Tom Watson battles time almost to a standstill until time finally wins

By Tim Dahlberg, AP
Monday, July 20, 2009

Watson comes close to story for the ages

TURNBERRY, Scotland — He battled time almost to a standstill until time, as it always does, finally won. Tom Watson was not going to go easily, though, not when he had to know this magical moment was never going to come again.

By the time he reached the 18th tee for the second time on this, the longest of days, Watson understood that. So did thousands of spectators heading for the exits at Turnberry, their day ruined just like his.

A week of exhilarating highs was about to end on the lowest of lows. There was a champion yet to be crowned, but it wouldn’t be the one so many fans here and around the world so desperately wanted.

Still, they applauded, and Watson rewarded them with a weary smile. He watched as Stewart Cink hit an iron down the middle off the final tee, then reached for his hybrid club for a shot that, by now, didn’t matter.

On the side of the tee, Cink and his caddie exchanged a celebratory fist bump. No one, including Watson, seemed to notice.

The story that came so agonizingly close to unfolding on a chilly summer evening on the Scottish coast would have been one for the ages. Now it was simply one about the aging.
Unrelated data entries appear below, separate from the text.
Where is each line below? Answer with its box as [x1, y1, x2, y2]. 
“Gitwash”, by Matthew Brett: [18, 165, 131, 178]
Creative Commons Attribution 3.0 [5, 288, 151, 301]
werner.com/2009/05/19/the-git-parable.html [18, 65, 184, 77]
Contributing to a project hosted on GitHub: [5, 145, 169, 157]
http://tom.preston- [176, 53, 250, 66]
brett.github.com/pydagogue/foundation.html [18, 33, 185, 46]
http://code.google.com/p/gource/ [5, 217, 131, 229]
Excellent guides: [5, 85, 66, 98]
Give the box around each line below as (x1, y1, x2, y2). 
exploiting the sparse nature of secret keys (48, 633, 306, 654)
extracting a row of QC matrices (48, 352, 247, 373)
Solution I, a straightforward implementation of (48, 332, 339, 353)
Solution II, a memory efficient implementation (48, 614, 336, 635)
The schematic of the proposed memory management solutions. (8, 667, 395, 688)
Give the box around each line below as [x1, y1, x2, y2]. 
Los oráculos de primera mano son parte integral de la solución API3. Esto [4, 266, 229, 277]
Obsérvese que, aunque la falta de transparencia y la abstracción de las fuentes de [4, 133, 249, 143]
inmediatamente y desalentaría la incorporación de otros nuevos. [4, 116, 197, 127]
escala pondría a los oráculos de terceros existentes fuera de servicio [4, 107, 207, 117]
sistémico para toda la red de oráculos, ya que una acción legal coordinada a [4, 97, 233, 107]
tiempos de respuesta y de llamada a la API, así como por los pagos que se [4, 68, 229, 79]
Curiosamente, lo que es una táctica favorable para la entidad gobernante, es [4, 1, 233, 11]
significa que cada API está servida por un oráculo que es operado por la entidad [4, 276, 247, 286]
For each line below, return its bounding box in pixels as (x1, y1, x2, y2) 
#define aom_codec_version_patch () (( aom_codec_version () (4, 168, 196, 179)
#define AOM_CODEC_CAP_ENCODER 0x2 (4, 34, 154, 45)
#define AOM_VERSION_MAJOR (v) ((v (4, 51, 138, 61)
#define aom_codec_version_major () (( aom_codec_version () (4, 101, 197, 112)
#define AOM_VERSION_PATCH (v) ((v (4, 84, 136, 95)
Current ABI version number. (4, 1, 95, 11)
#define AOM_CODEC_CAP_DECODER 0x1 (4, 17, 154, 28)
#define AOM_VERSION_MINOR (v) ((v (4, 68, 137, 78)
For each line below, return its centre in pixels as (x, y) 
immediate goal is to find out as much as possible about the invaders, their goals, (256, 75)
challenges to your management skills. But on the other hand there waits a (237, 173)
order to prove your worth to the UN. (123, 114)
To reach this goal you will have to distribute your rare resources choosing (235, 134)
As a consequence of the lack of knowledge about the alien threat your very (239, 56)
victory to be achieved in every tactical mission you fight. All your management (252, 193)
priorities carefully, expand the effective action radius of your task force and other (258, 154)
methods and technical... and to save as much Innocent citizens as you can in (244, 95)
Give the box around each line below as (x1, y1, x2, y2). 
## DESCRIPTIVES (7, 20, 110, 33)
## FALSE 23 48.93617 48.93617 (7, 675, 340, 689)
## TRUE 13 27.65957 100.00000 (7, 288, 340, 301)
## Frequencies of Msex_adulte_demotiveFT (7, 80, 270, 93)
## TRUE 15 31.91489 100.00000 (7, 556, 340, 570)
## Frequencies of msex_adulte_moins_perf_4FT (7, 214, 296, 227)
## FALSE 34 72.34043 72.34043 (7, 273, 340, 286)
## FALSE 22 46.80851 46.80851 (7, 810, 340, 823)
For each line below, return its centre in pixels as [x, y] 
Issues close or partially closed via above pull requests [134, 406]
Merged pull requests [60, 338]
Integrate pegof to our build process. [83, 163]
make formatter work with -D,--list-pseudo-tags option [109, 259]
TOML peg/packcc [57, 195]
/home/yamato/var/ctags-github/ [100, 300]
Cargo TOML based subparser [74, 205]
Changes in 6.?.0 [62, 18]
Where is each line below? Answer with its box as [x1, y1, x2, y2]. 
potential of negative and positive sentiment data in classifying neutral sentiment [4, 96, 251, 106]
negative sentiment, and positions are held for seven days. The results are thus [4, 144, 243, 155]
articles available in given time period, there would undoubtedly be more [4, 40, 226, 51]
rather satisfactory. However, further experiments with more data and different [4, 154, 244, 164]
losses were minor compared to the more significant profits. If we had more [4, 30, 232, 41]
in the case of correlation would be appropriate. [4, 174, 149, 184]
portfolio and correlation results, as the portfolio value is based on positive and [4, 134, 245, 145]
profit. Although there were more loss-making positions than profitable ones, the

“It was almost,” was how Watson described it. “The dream almost came true.”

That it didn’t wasn’t necessarily because Watson kicked it away, though that might be the first impression. Indeed, the putt he badly stubbed to win in regulation will probably be remembered long after any of the preceding 276 shots he took at this British Open are forgotten.

What won’t be forgotten is the way a 59-year-old man nearly delivered a win so monumental it was hard to compare it to anything else that came before. This kind of thing simply can’t happen in most other sports, and had never happened before in golf, either.

Yet there was Watson standing in the middle of the 18th hole in regulation, an 8-iron in his hand, and the tournament in the bag. All he had to do was put it on the green, 2-putt and figure out who to give thanks to in his victory speech.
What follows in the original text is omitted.